How To Evaluate Your Paid Marketing Agency
- Emma Davis

- 1 day ago
- 3 min read
I'll acknowledge that this is a biased post. But it's based on real experience.
At the time of writing, 64% of our clients have been with us for six years or more.
We grow by aligning ourselves with what our clients value.

Over the past two years as CEO, I've spent a lot of time talking with prospective clients. I'm selective about who we work with, and I'm comfortable saying no when there's not a good fit. Our shared-fate model, built around mutual value and benefit, works well for us. We could probably make a quick buck by burning through bad-fit clients, but that's not how we operate.
And that perspective has shaped how I think businesses should evaluate agency relationships in the first place.
So here's a question I feel qualified to answer:
How should you evaluate your paid digital agency?
1. Do they talk to you in terms you understand and care about?
One of the biggest complaints I hear from incoming clients is that their previous agency only reported metrics they didn't actually care about.
Clicks. CTR. Impressions. Sometimes even leads.
But nothing board-ready, financially-centered, or meaningful.
If your agency can only explain performance through marketing metrics, the problem isn't your marketing literacy; it's their business literacy.
2. Do you understand the impact of paid investment on revenue and profitability?
If you don't know how paid digital is helping or hurting the business: ask. Your agency should be able and willing to answer.
It's easy to spend a lot of money generating junk leads or low-intent traffic. Spend, clicks, and leads are not proof of success.
At some point, someone will ask about incremental impact. The CFO will want justification for the budget. If no one can connect paid media to business outcomes, the program may end up on the chopping block.
3. Do they provide insights beyond the paid marketing program?
A good agency should help you make better business decisions, not just better marketing decisions.
Because we work with large amounts of customer and revenue data, we often uncover insights that are useful to sales, product, or operations teams.
When was the last time your agency shared an insight that didn't directly benefit them?
4. Do they hoard information or access?
This is red-flag territory.
Your agency should not own your ad accounts, your data, or your insights.
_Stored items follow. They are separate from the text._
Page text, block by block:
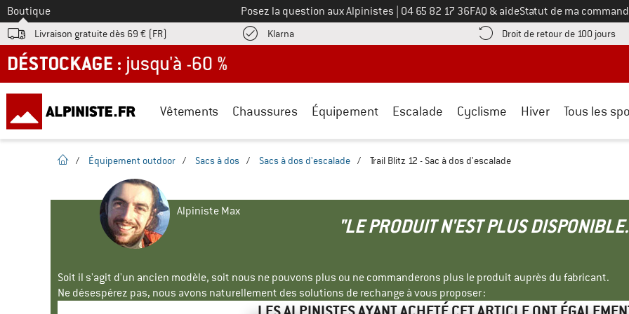
Vers le
Boutique Posez la question aux Alpinistes Appelez-nous au
04 65 82 17 36FAQ & aideStatut de ma
Livraison gratuite dès 69 € (FR) KlarnaTrouve les informations de paiement ici ! Ouvre une boîte d'information
Droit de retour de 100 jours
DÉSTOCKAGE : jusqu'à -60 %
Vêtements Chaussures Équipement Escalade Cyclisme Hiver Tous les
Page d'accueil
/ Équipement outdoor / Sacs à dos / Sacs à dos d'escalade / Trail Blitz 12 - Sac à dos d'escalade
Alpiniste Max
"LE PRODUIT N'EST PLUS
Soit il s'agit d'un ancien modèle, soit nous ne pouvons plus ou ne commanderons plus le produit auprès du fabricant.
Ne désespérez pas, nous avons naturellement des solutions de rechange à vous proposer :
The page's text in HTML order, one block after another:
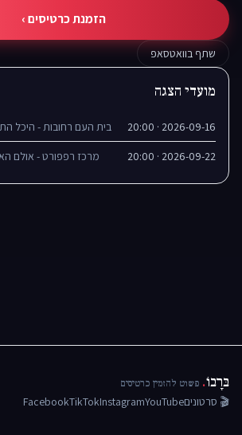
הזמנת כרטיסים ›
שתף בוואטסאפ
מועדי הצגה
2026-09-16 · 20:00 בית העם רחובות - היכל
2026-09-22 · 20:00 מרכז רפפורט - אולם
בּרָבוֹ. פשוט להזמין כרטיסים
🎬 סרטוניםYouTube
Instagram
TikTok
Facebook
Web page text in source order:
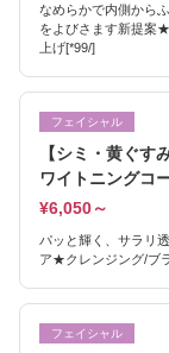
なめらかで内側から
をよびさます新提案
上げ[*99/]
フェイシャル
【シミ・黄ぐ
ワイトニングコ
¥6,050～
パッと輝く、サラリ
ア★クレンジング/ブ
フェイシャル
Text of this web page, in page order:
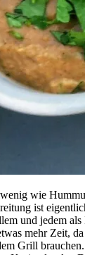
wie
ist
und jedem
mehr Zeit,
Grill
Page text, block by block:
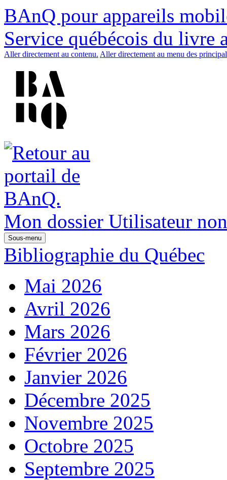
BAnQ pour appareils
Service québécois du livre
Aller directement au contenu. Aller directement au menu des
Mon dossier Utilisateur
Sous-menu
Bibliographie du Québec
Mai 2026
Avril 2026
Mars 2026
Février 2026
Janvier 2026
Décembre 2025
Novembre 2025
Octobre 2025
Septembre 2025

If they seem intent on making their work mysterious or keeping you dependent on them, it's worth reevaluating the relationship.
Your program should be an open book.
To be clear, agencies may have proprietary methodologies, tools, or models. We certainly do. But access, first-party data, insights, and transparency belong to the client.
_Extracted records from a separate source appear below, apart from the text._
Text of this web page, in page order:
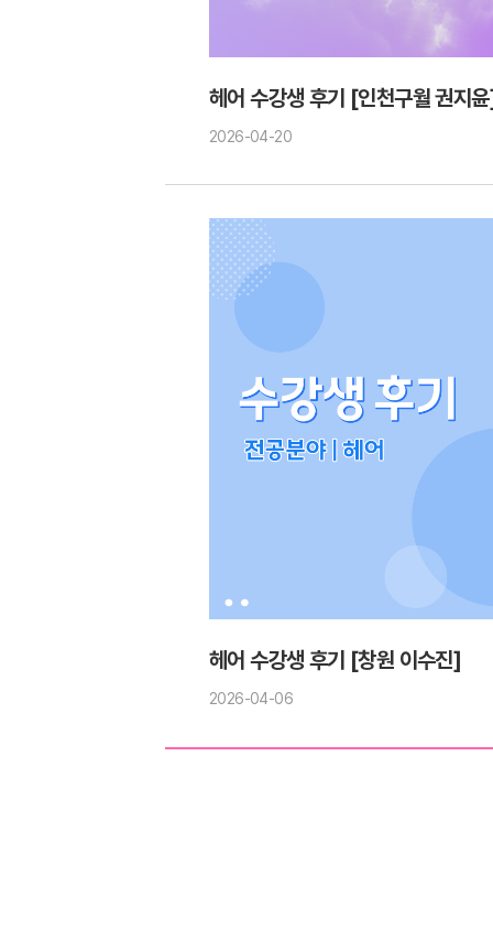
헤어 수강생 후기 [인천구월 권지
2026-04-20
헤어 수강생 후기 [창원 이수진]
2026-04-06
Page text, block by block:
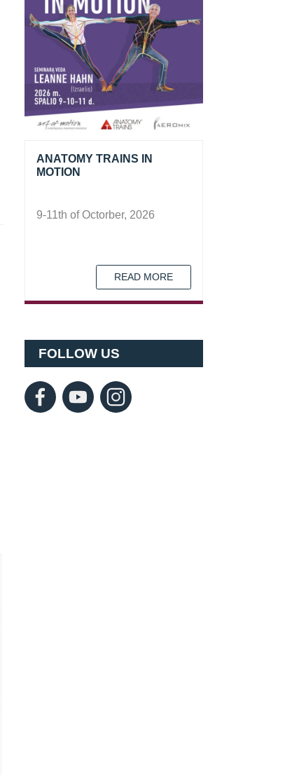
ANATOMY TRAINS IN
MOTION
9-11th of Octorber, 2026
READ MORE
FOLLOW US
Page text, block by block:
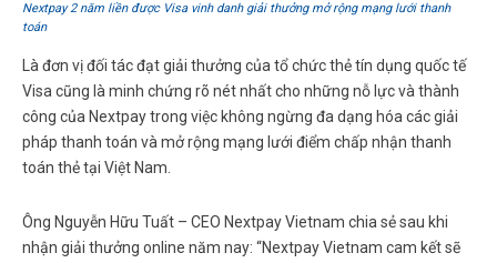
Nextpay 2 năm liền được Visa vinh danh giải thưởng mở rộng mạng lưới thanh
toán
Là đơn vị đối tác đạt giải thưởng của tổ chức thẻ tín dụng quốc tế
Visa cũng là minh chứng rõ nét nhất cho những nỗ lực và thành
công của Nextpay trong việc không ngừng đa dạng hóa các giải
pháp thanh toán và mở rộng mạng lưới điểm chấp nhận thanh
toán thẻ tại Việt Nam.
Ông Nguyễn Hữu Tuất – CEO Nextpay Vietnam chia sẻ sau khi
nhận giải thưởng online năm nay: “Nextpay Vietnam cam kết sẽ
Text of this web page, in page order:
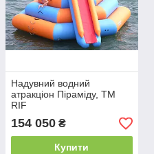
Надувний водний
атракціон Піраміду, TM
RIF
154 050 ₴
Купити
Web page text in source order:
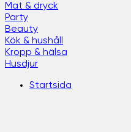
Mat & dryck
Party
Beauty
Kök & hushåll
Kropp & hälsa
Husdjur
Startsida
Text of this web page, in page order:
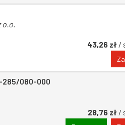
43,26 zł /
285/080-000
28,76 zł /
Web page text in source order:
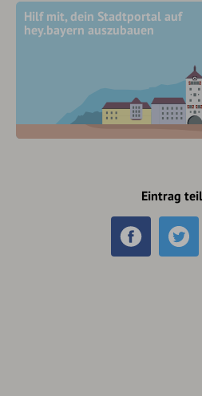
Hilf mit, dein Stadtportal auf
hey.bayern auszubauen
Eintrag
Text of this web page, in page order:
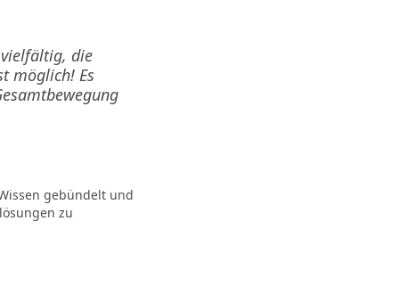
die
möglich! Es
gebündelt und
zu
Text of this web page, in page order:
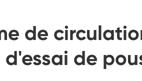
de sel
de
de
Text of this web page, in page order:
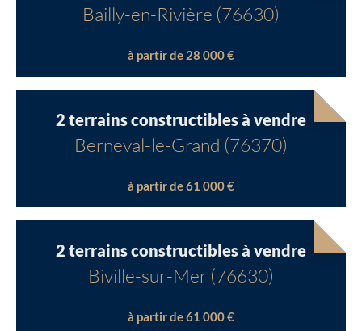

What we do is hard. There's no secret code that suddenly makes us unnecessary once a client understands how it works.
5. Is it worth the investment?
Agency fees matter, but probably not in the way most people think.
The cheapest agency isn't necessarily a bargain, and the most expensive agency isn't necessarily the best. What matters is whether the fee is aligned with the value being created.
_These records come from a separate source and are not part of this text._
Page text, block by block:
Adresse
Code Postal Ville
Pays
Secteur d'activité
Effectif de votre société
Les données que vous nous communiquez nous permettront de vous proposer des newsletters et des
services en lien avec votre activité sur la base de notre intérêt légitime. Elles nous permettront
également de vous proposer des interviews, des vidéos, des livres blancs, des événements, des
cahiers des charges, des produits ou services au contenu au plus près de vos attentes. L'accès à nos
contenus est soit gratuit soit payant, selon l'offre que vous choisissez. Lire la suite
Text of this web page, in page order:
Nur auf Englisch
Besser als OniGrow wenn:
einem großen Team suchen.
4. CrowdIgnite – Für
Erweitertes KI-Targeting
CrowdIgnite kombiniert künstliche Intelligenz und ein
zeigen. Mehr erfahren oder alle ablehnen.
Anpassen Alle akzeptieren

If an agency's pricing seems unusually low, ask how they're able to deliver quality work at that rate. If it seems unusually high, ask what capabilities, expertise, or services justify the investment. A good agency should be able to explain its pricing just as clearly as it explains campaign performance.
The goal isn't to find the lowest fee. It's to understand what you're paying for and whether it's helping your business grow.
And if you want to incentivize a high-performing paid marketing agency, consider giving them some skin in the game. When their growth depends on your growth (assuming there's alignment on the definition of growth), good things tend to happen.